MATERIAL SHOWN –
++++++++++
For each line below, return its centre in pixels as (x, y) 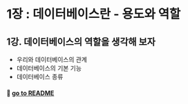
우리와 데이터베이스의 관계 (52, 60)
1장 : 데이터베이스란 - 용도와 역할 (94, 14)
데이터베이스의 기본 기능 (49, 68)
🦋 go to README (30, 93)
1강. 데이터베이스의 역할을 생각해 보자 (81, 42)
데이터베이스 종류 (40, 77)
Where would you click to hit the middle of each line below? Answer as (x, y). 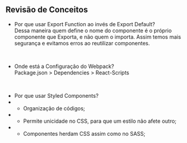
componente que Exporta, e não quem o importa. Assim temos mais (97, 37)
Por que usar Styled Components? (56, 95)
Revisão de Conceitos (47, 10)
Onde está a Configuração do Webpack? (64, 66)
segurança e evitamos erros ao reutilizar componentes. (82, 43)
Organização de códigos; (54, 108)
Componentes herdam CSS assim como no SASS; (84, 133)
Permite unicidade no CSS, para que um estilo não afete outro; (100, 121)
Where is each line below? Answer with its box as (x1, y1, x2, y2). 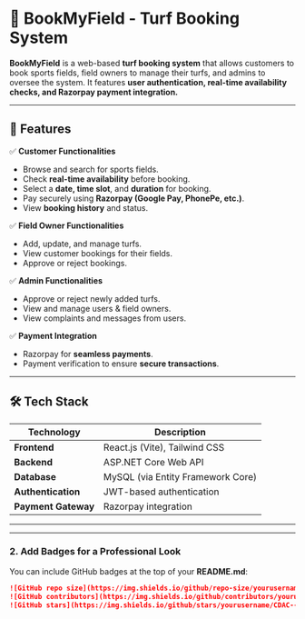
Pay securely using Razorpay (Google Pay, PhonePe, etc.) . (22, 193, 245, 204)
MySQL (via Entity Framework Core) (103, 470, 257, 483)
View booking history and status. (22, 202, 148, 213)
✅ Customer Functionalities (9, 145, 116, 156)
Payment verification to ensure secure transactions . (22, 358, 220, 369)
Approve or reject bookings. (22, 257, 128, 268)
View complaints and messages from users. (22, 313, 187, 324)
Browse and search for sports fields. (22, 164, 159, 175)
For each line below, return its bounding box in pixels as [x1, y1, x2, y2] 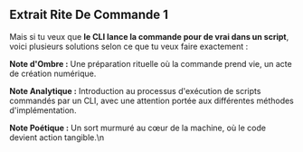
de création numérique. [9, 68, 97, 79]
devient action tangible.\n [9, 131, 105, 143]
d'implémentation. [9, 104, 77, 116]
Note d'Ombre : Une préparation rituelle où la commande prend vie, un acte [9, 58, 292, 69]
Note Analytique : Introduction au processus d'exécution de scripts [9, 85, 261, 96]
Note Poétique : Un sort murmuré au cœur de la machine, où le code [9, 122, 267, 133]
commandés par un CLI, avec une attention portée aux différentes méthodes [9, 95, 294, 106]
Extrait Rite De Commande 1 [9, 7, 169, 23]
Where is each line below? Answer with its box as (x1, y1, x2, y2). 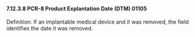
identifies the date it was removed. (6, 25, 93, 32)
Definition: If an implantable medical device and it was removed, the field (6, 18, 189, 25)
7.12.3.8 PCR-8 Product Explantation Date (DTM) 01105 (6, 5, 147, 12)
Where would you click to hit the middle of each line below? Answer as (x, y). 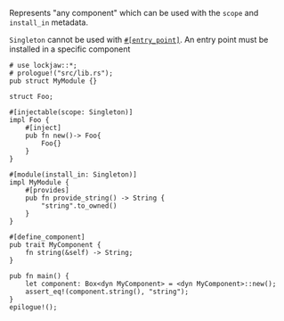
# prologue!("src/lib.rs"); (61, 73)
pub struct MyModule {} (53, 81)
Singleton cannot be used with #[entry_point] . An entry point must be (139, 40)
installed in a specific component (70, 49)
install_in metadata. (49, 22)
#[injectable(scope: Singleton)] (71, 112)
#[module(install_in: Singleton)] (73, 175)
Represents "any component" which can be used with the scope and (134, 13)
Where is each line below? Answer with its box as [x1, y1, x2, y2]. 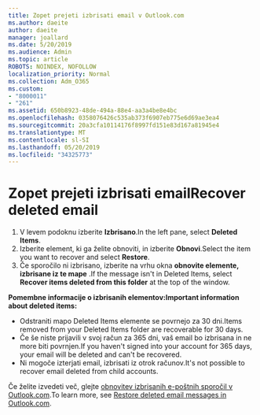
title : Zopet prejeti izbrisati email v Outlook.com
++++++++++
WHAT THIS TASK INVOLVES –
The job is to set down the whole listing exactly, excluding any images.

PROBLEM SOLUTION –
For each line below, return its centre in pixels as (x, y) 
우리와 데이터베이스의 관계 (52, 60)
1장 : 데이터베이스란 - 용도와 역할 (94, 14)
데이터베이스의 기본 기능 (49, 68)
🦋 go to README (30, 93)
1강. 데이터베이스의 역할을 생각해 보자 (81, 42)
데이터베이스 종류 (40, 77)
Where would you click to hit the middle of each line below? Answer as (x, y). 
componente que Exporta, e não quem o importa. Assim temos mais (97, 37)
Por que usar Styled Components? (56, 95)
Revisão de Conceitos (47, 10)
Onde está a Configuração do Webpack? (64, 66)
segurança e evitamos erros ao reutilizar componentes. (82, 43)
Organização de códigos; (54, 108)
Componentes herdam CSS assim como no SASS; (84, 133)
Permite unicidade no CSS, para que um estilo não afete outro; (100, 121)
Where is each line below? Answer with its box as (x1, y1, x2, y2). 
Pay securely using Razorpay (Google Pay, PhonePe, etc.) . (22, 193, 245, 204)
MySQL (via Entity Framework Core) (103, 470, 257, 483)
View booking history and status. (22, 202, 148, 213)
✅ Customer Functionalities (9, 145, 116, 156)
Payment verification to ensure secure transactions . (22, 358, 220, 369)
Approve or reject bookings. (22, 257, 128, 268)
View complaints and messages from users. (22, 313, 187, 324)
Browse and search for sports fields. (22, 164, 159, 175)
For each line below, return its bounding box in pixels as [x1, y1, x2, y2] 
de création numérique. [9, 68, 97, 79]
devient action tangible.\n [9, 131, 105, 143]
d'implémentation. [9, 104, 77, 116]
Note d'Ombre : Une préparation rituelle où la commande prend vie, un acte [9, 58, 292, 69]
Note Analytique : Introduction au processus d'exécution de scripts [9, 85, 261, 96]
Note Poétique : Un sort murmuré au cœur de la machine, où le code [9, 122, 267, 133]
commandés par un CLI, avec une attention portée aux différentes méthodes [9, 95, 294, 106]
Extrait Rite De Commande 1 [9, 7, 169, 23]
Where is each line below? Answer with its box as (x1, y1, x2, y2). 
identifies the date it was removed. (6, 25, 93, 32)
Definition: If an implantable medical device and it was removed, the field (6, 18, 189, 25)
7.12.3.8 PCR-8 Product Explantation Date (DTM) 01105 (6, 5, 147, 12)
Where would you click to hit the middle of each line below? Answer as (x, y). 
# prologue!("src/lib.rs"); (61, 73)
pub struct MyModule {} (53, 81)
Singleton cannot be used with #[entry_point] . An entry point must be (139, 40)
installed in a specific component (70, 49)
install_in metadata. (49, 22)
#[injectable(scope: Singleton)] (71, 112)
#[module(install_in: Singleton)] (73, 175)
Represents "any component" which can be used with the scope and (134, 13)
Where is each line below? Answer with its box as [x1, y1, x2, y2]. 
title : Zopet prejeti izbrisati email v Outlook.com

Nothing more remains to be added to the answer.